Alle Personengesellschaften haben einige gemeinsame Merkmale: Für die Gründung einer Personengesellschaft ist kein Mindestkapital erforderlich, denn in jeder Personengesellschaft gibt es Beteiligte (Gesellschafter), die persönlich und ohne Einschränkung mit ihrem gesamten Vermögen für alle Verpflichtungen der Gesellschaft haften. Bei manchen Personengesellschaften gilt dies sogar für alle Gesellschafter. Dies stärkt natürlich die Stellung der Personengesellschaft im Rechtsverkehr und erhöht insbesondere die Kreditwürdigkeit der Personengesellschaft. Es zählt der „gute Namen“ der Gesellschafter. Andererseits stellt dies für den einzelnen Gesellschafter gerade bei Geschäften in größerem Umfang oder mit hohen Haftungsgefahren ein erhebliches Risiko dar. Eine „Pleite“ der Gesellschaft kann deshalb nicht selten mit der Insolvenz der persönlich haftenden Gesellschafter einhergehen. Die Geschäftsführung einer Personengesellschaft kann nicht auf einen außen stehenden Dritten delegiert werden, sie obliegt immer den persönlich haftenden Gesellschaftern. Dies kann insbesondere für die Frage der Unternehmensnachfolge beim Ausscheiden der Gründer von enormer Bedeutung sein. Die Gründung einer Personengesellschaft unterliegt schließlich nur geringen formellen Anforderungen. So kann eine Personengesellschaft auch bereits dadurch entstehen, dass mehrere Personen gemeinsam handeln – mit den vorstehend dargelegten weitreichenden Folgen. Teilweise ist es notwendig, die Gesellschaft in notarieller Form zur Eintragung in das Handelsregister anzumelden. Trotz des Fehlens von Formerfordernissen sollten die Vereinbarungen aufgrund der weitreichenden Folgen allerdings in jedem Falle zumindest schriftlich und nur nach eingehender rechtlicher Beratung, z.B. durch den Notar, niedergelegt werden.
Eine Gesellschaft bürgerlichen Rechts (GbR oder BGB-Gesellschaft) entsteht bereits dann, wenn mehrere Personen gemeinsam am Geschäftsleben teilnehmen. Es bedarf weder eines schriftlichen Gesellschaftsvertrages noch einer Eintragung in einem Register. Fehlen vertragliche Regelungen ganz oder teilweise, gelten die Bestimmungen des BGB, ohne Rücksicht darauf, ob dies den Vorstellungen der Beteiligten entspricht oder nicht. Das bedeutet z.B., dass alle Entscheidungen einstimmig getroffen werden müssen und jeder Gesellschafter mit seinem gesamten – auch privaten – Vermögen für alles – und nicht nur für den auf ihn entfallenden Anteil - haftet.

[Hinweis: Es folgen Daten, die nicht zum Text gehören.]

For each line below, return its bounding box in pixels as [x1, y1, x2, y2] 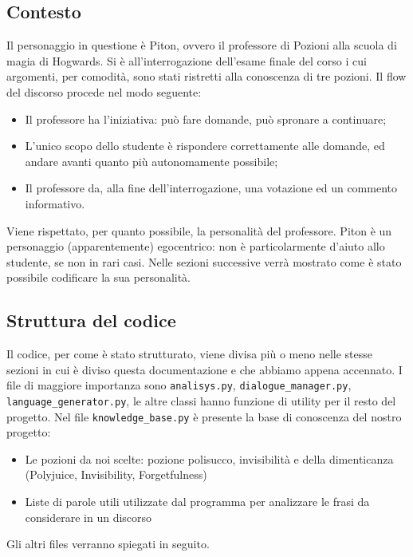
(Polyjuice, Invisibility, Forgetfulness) [25, 466, 207, 483]
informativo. [25, 195, 85, 211]
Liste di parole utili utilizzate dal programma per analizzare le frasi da [25, 493, 370, 510]
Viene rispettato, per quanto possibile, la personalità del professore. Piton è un [6, 222, 392, 239]
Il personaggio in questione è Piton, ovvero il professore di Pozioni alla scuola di [6, 37, 397, 53]
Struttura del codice [6, 308, 176, 333]
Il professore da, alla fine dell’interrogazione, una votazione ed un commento [25, 180, 397, 196]
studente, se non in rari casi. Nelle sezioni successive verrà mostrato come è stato [6, 253, 402, 270]
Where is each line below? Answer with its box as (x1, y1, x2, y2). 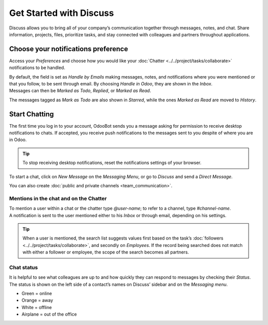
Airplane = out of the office (21, 311, 77, 318)
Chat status (9, 264, 38, 271)
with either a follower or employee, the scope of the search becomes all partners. (22, 249, 189, 255)
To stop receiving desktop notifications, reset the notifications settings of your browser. (22, 160, 202, 166)
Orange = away (21, 297, 53, 303)
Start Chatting (9, 110, 54, 118)
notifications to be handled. (9, 65, 66, 71)
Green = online (21, 291, 52, 297)
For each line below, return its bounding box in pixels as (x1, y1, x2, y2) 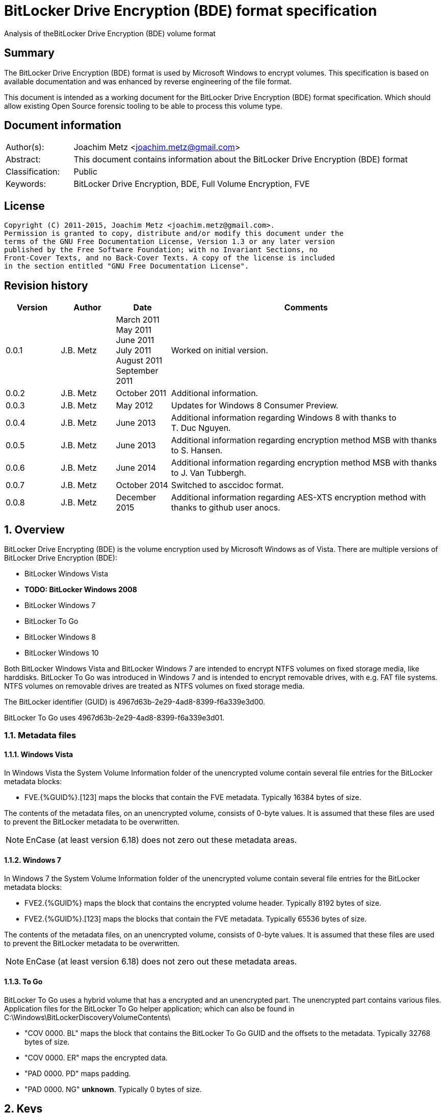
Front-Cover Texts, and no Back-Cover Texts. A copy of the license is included (4, 254, 335, 262)
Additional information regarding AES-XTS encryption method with (171, 492, 426, 503)
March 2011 (116, 314, 160, 325)
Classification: (6, 166, 60, 177)
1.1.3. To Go (4, 977, 43, 986)
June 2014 (116, 463, 156, 473)
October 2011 (116, 388, 167, 399)
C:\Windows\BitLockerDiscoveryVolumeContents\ (4, 1013, 170, 1022)

Gleiches gilt für die Offene Handelsgesellschaft (OHG).
Allerdings setzt die erforderliche Eintragung im Handelsregister hier
eine notarielle Anmeldung voraus.
Einige wesentliche Unterschiede zu den vorstehenden
Personengesellschaften bestehen bei der Kommanditgesellschaft
(KG). Hier trifft die uneingeschränkte persönliche
Haftung nur den oder die sog. Komplementärgesellschafter, die
auch für die Geschäftsführung der Gesellschaft verantwortlich
sind. Daneben gibt es Kommanditisten, die lediglich als Kapitalgeber
fungieren und keine Geschäftsführungsbefugnisse haben. Die
Haftung dieser Kommanditisten beschränkt sich auf die im Handelsregister
eingetragene Haftsumme und erlischt, sobald diese ordnungsgemäß an
das Unternehmen gezahlt wurde. Die Eintragung im Handelsregister ist
für diese Haftungsbeschränkung unabdingbare Voraussetzung.
Auf diese Weise kann die Expansion einer Personengesellschaft ermöglicht
werden, ohne den Kapitalgebern Mitspracherechte zu gewähren oder
diese einem unkalkulierbaren Haftungsrisiko auszusetzen.

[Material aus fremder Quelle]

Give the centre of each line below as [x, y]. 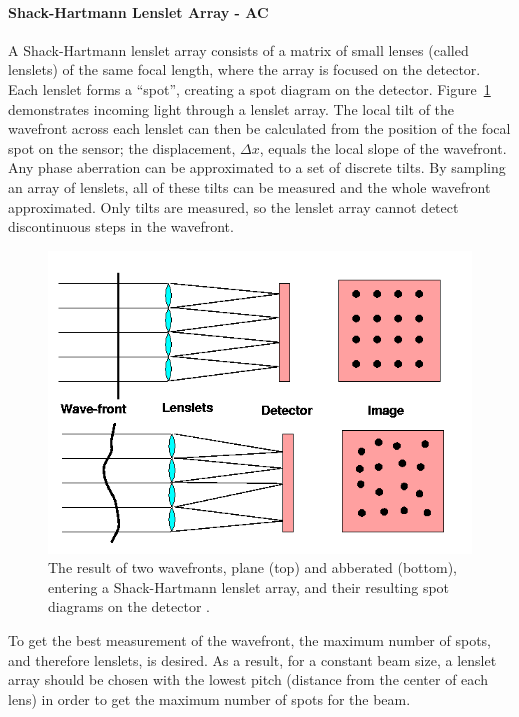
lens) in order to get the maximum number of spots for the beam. [209, 698]
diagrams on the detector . [129, 606]
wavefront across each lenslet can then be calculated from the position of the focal [259, 128]
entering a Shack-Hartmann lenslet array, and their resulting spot [249, 586]
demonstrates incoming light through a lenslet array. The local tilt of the [231, 108]
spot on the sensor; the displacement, [122, 147]
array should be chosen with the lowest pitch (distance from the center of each [248, 679]
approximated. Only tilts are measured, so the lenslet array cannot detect [233, 206]
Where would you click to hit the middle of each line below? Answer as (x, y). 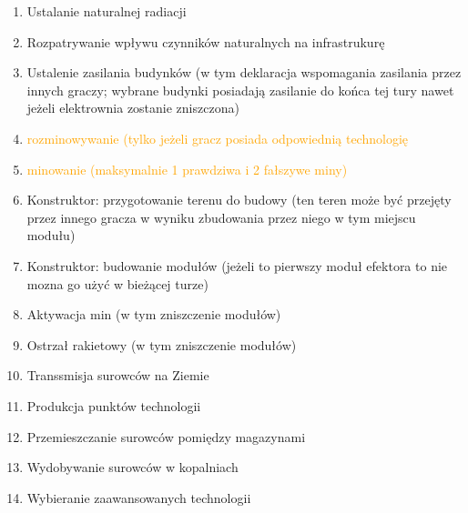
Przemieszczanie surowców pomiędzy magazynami (166, 436)
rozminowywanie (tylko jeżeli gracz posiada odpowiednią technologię (218, 138)
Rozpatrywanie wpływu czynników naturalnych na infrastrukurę (206, 41)
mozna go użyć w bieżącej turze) (117, 283)
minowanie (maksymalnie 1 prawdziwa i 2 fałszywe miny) (187, 169)
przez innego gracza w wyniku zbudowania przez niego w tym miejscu (221, 217)
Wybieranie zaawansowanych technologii (139, 497)
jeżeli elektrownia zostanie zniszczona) (133, 108)
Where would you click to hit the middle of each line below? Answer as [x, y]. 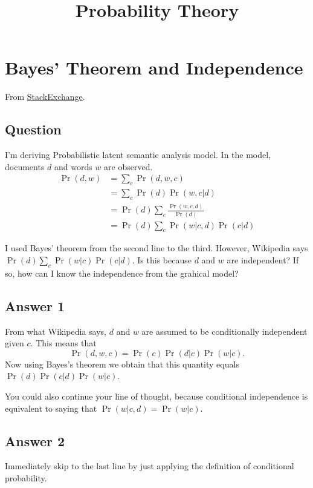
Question [33, 129]
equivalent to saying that [51, 408]
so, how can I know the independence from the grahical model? [122, 273]
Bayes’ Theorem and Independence [154, 68]
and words [73, 166]
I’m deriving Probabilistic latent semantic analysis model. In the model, [138, 155]
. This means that [63, 343]
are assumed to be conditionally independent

Freiberufler haben neben der GbR-Gründung seit 1994 die Möglichkeit, sich in einer Partnerschaftsgesellschaft zusammenzuschließen. Anders als bei der GbR kann die Haftung hier auf den Partner beschränkt werden, der für ein bestimmtes Geschäft verantwortlich zeichnet. Für die Partnerschaftsgesellschaft ist die Anmeldung in ein gesondertes Partnerschaftsregister vorgesehen.

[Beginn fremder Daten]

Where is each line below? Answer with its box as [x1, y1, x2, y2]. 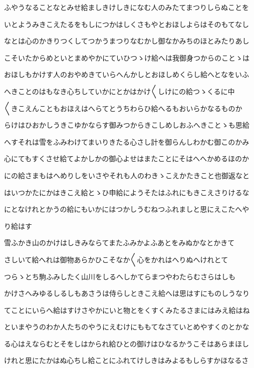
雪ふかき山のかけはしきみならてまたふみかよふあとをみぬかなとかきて [4, 237, 235, 248]
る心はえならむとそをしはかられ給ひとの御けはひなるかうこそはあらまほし [4, 338, 249, 348]
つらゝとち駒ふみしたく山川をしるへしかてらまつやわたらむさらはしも [4, 271, 235, 281]
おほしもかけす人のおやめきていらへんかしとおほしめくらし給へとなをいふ [4, 69, 249, 80]
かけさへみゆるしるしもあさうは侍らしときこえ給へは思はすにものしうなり [4, 288, 249, 298]
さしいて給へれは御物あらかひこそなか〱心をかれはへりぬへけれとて [4, 254, 228, 264]
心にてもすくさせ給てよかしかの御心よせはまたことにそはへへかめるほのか [4, 153, 249, 164]
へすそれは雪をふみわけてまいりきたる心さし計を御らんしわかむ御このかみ [4, 136, 249, 147]
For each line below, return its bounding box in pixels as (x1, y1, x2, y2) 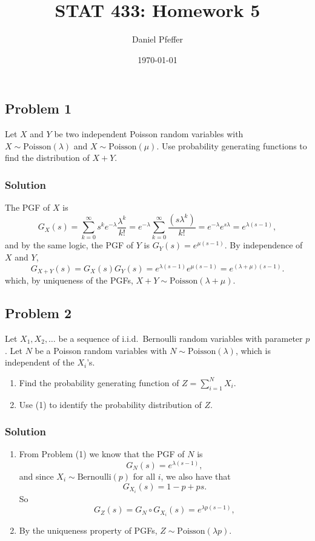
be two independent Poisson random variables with (54, 128, 244, 140)
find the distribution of (5, 151, 90, 164)
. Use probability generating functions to (156, 139, 307, 152)
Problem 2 (5, 304, 71, 322)
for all (133, 469, 156, 482)
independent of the (5, 356, 75, 369)
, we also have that (161, 469, 231, 482)
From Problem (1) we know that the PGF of (19, 447, 185, 460)
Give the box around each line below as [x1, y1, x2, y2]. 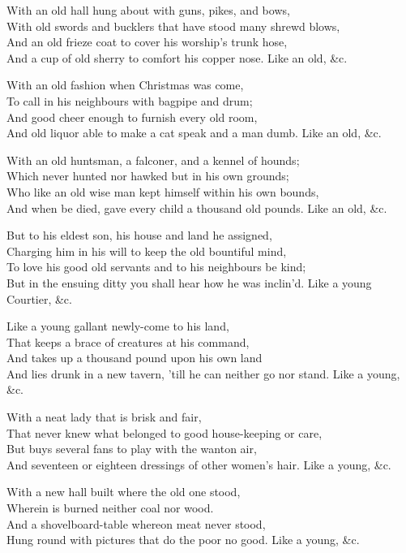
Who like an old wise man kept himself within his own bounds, [6, 183, 319, 200]
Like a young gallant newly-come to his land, [6, 318, 229, 335]
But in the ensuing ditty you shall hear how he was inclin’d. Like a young [6, 274, 372, 291]
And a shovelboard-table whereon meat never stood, [6, 515, 266, 532]
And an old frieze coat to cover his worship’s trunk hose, [6, 33, 288, 50]
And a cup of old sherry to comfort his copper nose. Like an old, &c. [6, 49, 348, 66]
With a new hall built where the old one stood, [6, 483, 241, 500]
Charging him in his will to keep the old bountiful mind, [6, 242, 287, 259]

Auch wenn die Gründung einer Personengesellschaft geringen
formellen Anforderungen unterliegt, sollten Sie sich aufgrund der
weitreichenden Folgen in jedem Falle juristischen Rat einholen. Als
qualifizierter und unparteiischer Berater steht Ihnen der Notar zur
Seite. Er erläutert Ihnen die Unterschiede der verschiedenen
Personengesellschaften und berät, welche für Ihr Vorhaben
die Richtige ist. Der Notar entwirft Gesellschaftsverträge, die
Ihre Vorstellungen umsetzen und Streit vermeiden. Falls dies gewünscht
wird, können diese Verträge selbstverständlich auch
notariell beurkundet werden. Schließlich betreut er die Gründer
bei der Eintragung in das zuständige öffentliche Register
und sorgt so für einen reibungslosen Start der Gesellschaft in
das Geschäftsleben.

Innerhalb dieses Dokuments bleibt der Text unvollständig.